## WHAT IS EXPECTED
Your reply should be the complete data, reproduced exactly.

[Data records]
|---|
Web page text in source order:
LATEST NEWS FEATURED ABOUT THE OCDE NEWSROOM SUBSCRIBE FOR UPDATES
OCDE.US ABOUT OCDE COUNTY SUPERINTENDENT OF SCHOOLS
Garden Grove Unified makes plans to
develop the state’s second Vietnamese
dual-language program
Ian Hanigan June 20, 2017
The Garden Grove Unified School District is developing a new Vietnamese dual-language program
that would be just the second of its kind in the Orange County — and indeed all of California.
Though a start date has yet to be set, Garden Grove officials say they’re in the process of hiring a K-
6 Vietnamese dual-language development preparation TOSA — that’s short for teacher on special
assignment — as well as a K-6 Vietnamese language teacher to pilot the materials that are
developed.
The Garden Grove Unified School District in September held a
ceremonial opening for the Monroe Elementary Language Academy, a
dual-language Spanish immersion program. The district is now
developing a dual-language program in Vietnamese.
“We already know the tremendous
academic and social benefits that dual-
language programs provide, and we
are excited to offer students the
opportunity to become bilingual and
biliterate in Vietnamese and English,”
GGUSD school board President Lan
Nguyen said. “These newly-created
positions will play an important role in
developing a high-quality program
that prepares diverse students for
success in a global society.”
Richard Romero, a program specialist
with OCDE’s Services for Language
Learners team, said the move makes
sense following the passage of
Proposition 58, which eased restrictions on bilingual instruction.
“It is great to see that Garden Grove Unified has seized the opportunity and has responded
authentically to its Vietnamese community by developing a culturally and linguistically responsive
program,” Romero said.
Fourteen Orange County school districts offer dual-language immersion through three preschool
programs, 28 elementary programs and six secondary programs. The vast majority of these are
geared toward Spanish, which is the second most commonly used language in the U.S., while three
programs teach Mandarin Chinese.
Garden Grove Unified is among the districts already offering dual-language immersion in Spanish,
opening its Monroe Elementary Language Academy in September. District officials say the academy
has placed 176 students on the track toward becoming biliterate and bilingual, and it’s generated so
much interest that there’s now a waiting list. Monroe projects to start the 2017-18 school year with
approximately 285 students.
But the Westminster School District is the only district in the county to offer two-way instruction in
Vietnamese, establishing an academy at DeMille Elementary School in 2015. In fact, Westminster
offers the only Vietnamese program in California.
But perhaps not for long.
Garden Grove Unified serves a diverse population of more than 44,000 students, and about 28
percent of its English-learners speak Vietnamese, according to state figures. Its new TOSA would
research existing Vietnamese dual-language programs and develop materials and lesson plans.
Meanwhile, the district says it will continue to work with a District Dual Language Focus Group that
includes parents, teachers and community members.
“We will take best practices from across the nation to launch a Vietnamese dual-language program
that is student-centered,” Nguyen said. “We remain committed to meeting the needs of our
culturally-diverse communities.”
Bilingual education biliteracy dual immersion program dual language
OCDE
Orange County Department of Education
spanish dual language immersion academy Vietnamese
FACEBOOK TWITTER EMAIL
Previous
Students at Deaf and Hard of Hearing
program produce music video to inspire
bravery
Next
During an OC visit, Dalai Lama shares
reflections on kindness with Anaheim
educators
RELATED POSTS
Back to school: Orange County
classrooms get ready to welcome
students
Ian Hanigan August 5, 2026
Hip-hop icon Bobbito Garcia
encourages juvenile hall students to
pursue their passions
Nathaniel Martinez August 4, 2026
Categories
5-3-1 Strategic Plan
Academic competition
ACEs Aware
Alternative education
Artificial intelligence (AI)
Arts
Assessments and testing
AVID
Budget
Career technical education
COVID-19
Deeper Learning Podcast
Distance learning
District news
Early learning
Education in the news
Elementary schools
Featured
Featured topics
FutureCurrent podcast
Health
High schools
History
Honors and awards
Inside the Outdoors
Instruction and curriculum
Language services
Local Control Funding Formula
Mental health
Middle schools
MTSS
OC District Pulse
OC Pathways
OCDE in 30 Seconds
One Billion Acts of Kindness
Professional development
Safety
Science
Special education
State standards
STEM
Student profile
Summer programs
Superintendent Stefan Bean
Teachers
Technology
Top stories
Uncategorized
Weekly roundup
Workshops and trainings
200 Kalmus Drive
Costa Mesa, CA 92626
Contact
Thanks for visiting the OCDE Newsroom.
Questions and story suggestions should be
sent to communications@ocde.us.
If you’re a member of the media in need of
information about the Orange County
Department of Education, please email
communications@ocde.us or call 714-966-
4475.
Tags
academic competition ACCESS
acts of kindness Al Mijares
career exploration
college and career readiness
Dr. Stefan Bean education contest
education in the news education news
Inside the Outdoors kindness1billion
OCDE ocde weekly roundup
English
|---|
## ANSWER SECTION
Web page text in source order:
LATEST NEWS FEATURED ABOUT THE OCDE NEWSROOM SUBSCRIBE FOR UPDATES
OCDE.US ABOUT OCDE COUNTY SUPERINTENDENT OF SCHOOLS
Garden Grove Unified makes plans to
develop the state’s second Vietnamese
dual-language program
Ian Hanigan June 20, 2017
The Garden Grove Unified School District is developing a new Vietnamese dual-language program
that would be just the second of its kind in the Orange County — and indeed all of California.
Though a start date has yet to be set, Garden Grove officials say they’re in the process of hiring a K-
6 Vietnamese dual-language development preparation TOSA — that’s short for teacher on special
assignment — as well as a K-6 Vietnamese language teacher to pilot the materials that are
developed.
The Garden Grove Unified School District in September held a
ceremonial opening for the Monroe Elementary Language Academy, a
dual-language Spanish immersion program. The district is now
developing a dual-language program in Vietnamese.
“We already know the tremendous
academic and social benefits that dual-
language programs provide, and we
are excited to offer students the
opportunity to become bilingual and
biliterate in Vietnamese and English,”
GGUSD school board President Lan
Nguyen said. “These newly-created
positions will play an important role in
developing a high-quality program
that prepares diverse students for
success in a global society.”
Richard Romero, a program specialist
with OCDE’s Services for Language
Learners team, said the move makes
sense following the passage of
Proposition 58, which eased restrictions on bilingual instruction.
“It is great to see that Garden Grove Unified has seized the opportunity and has responded
authentically to its Vietnamese community by developing a culturally and linguistically responsive
program,” Romero said.
Fourteen Orange County school districts offer dual-language immersion through three preschool
programs, 28 elementary programs and six secondary programs. The vast majority of these are
geared toward Spanish, which is the second most commonly used language in the U.S., while three
programs teach Mandarin Chinese.
Garden Grove Unified is among the districts already offering dual-language immersion in Spanish,
opening its Monroe Elementary Language Academy in September. District officials say the academy
has placed 176 students on the track toward becoming biliterate and bilingual, and it’s generated so
much interest that there’s now a waiting list. Monroe projects to start the 2017-18 school year with
approximately 285 students.
But the Westminster School District is the only district in the county to offer two-way instruction in
Vietnamese, establishing an academy at DeMille Elementary School in 2015. In fact, Westminster
offers the only Vietnamese program in California.
But perhaps not for long.
Garden Grove Unified serves a diverse population of more than 44,000 students, and about 28
percent of its English-learners speak Vietnamese, according to state figures. Its new TOSA would
research existing Vietnamese dual-language programs and develop materials and lesson plans.
Meanwhile, the district says it will continue to work with a District Dual Language Focus Group that
includes parents, teachers and community members.
“We will take best practices from across the nation to launch a Vietnamese dual-language program
that is student-centered,” Nguyen said. “We remain committed to meeting the needs of our
culturally-diverse communities.”
Bilingual education biliteracy dual immersion program dual language
OCDE
Orange County Department of Education
spanish dual language immersion academy Vietnamese
FACEBOOK TWITTER EMAIL
Previous
Students at Deaf and Hard of Hearing
program produce music video to inspire
bravery
Next
During an OC visit, Dalai Lama shares
reflections on kindness with Anaheim
educators
RELATED POSTS
Back to school: Orange County
classrooms get ready to welcome
students
Ian Hanigan August 5, 2026
Hip-hop icon Bobbito Garcia
encourages juvenile hall students to
pursue their passions
Nathaniel Martinez August 4, 2026
Categories
5-3-1 Strategic Plan
Academic competition
ACEs Aware
Alternative education
Artificial intelligence (AI)
Arts
Assessments and testing
AVID
Budget
Career technical education
COVID-19
Deeper Learning Podcast
Distance learning
District news
Early learning
Education in the news
Elementary schools
Featured
Featured topics
FutureCurrent podcast
Health
High schools
History
Honors and awards
Inside the Outdoors
Instruction and curriculum
Language services
Local Control Funding Formula
Mental health
Middle schools
MTSS
OC District Pulse
OC Pathways
OCDE in 30 Seconds
One Billion Acts of Kindness
Professional development
Safety
Science
Special education
State standards
STEM
Student profile
Summer programs
Superintendent Stefan Bean
Teachers
Technology
Top stories
Uncategorized
Weekly roundup
Workshops and trainings
200 Kalmus Drive
Costa Mesa, CA 92626
Contact
Thanks for visiting the OCDE Newsroom.
Questions and story suggestions should be
sent to communications@ocde.us.
If you’re a member of the media in need of
information about the Orange County
Department of Education, please email
communications@ocde.us or call 714-966-
4475.
Tags
academic competition ACCESS
acts of kindness Al Mijares
career exploration
college and career readiness
Dr. Stefan Bean education contest
education in the news education news
Inside the Outdoors kindness1billion
OCDE ocde weekly roundup
English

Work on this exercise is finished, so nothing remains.